Split-screen is essential for a better multitasking experience on any computer. Using it, you can open two or more (program) windows at once on your desktop and work on them simultaneously.

mac split view

For instance, you can use the split-screen setup to have a browser window on one half of the screen and your note-taking app on the other to take notes more efficiently. Or you can open documentation and text editor side-by-side while writing code to save yourself from the multitasking hassle.

Most operating systems, including the popular ones, such as Linux, macOS, and Windows, include split-screen as part of their screen management functionality. If you use a Mac, you get the Split View, which lets you run two Mac apps side by side for a distraction-free working experience.

Here is a guide on how to use Split View effectively on your Mac.

Split View

Split View is the default window manager utility for Mac. It comes built-in on macOS, so you can use it right away without having to install anything on your system.

How to Use Split View

With Split View, you can run a maximum of two apps side by side at a time. Follow the steps below to learn how to enter, use, and exit Split View on your Mac.

1. Entering Split View

If you are running macOS Catalina or later on your Mac, you can enter Split View and put two apps side-by-side in just three steps.
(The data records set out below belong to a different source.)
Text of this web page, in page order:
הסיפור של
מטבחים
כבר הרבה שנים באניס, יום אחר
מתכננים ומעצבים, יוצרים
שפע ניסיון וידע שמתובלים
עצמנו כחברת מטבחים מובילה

  1. Hover your pointer over the (green-colored) full-screen button in the top left corner of a program window. Or, alternatively, click and hold on it until you see a context menu.
  2. Select Tile Window to Left of Screen from the menu, and the app will fill the left side of your screen.
    entering split view
  3. Click on the other app window that you want to have in Split View to snap it to the other (right) half of the screen.

If for some reason, you are not able to put your Mac in Split View, the following fix should help.

  1. Click on the Apple menu and go to System Preferences.
  2. Select Mission Control.
  3. Ensure that Displays have separated Spaces is selected.
  4. Log out of the system, and log back in.

2. Working With Windows in Split View

Once you have two apps in Split View, you can work on them without being distracted by other apps. If required, you can swap sides by holding and dragging the window to the other side. Moreover, you can also adjust the window width for each program window by dragging the vertical line between them.

adjusting window width in split view

As for multitasking, you can take advantage of macOS’ Spaces feature to open other apps: the apps you open will move to a new Space while your Split View apps remain isolated on another.

To switch between Spaces, use the control + up shortcut or swipe gesture to access Mission Control and click on an app to open it. For faster switching between apps, you can also use the app switcher (command + tab).

3. Exiting Split View

Once you have finished working in the Split View mode, you can return to normal mode by following the steps below.

  1. Move the pointer to the top part of the screen to reveal the menu bar.
  2. Click on the full-screen button to exit Split View. Alternatively, you can also hover over the green button and select Exit Full Screen from the menu.
    exiting split view

Now, your apps will appear in full-screen mode on two different Spaces. To assemble them into one Space and get the window back to their normal size, bring up Mission Control, go to each Space one at a time, and exit the full-screen view by clicking on the full-screen button.

Making the Most of Your Mac’s Screen Estate

Using Split View, you can leverage the entire screen estate of your Mac and use it effectively for a better multitasking experience. Not just that, if you are using your MacBook with an external display, Split View will come in handy in such a setup as well.

However, that said, if you would like to have more than two apps tiled to your desktop at once, or you want more control over the behavior of the apps in the split-screen mode, Split View will only get you so far. As an alternative, what you will need instead are third-party window manager apps for Mac that provide various tiling layouts and configurations.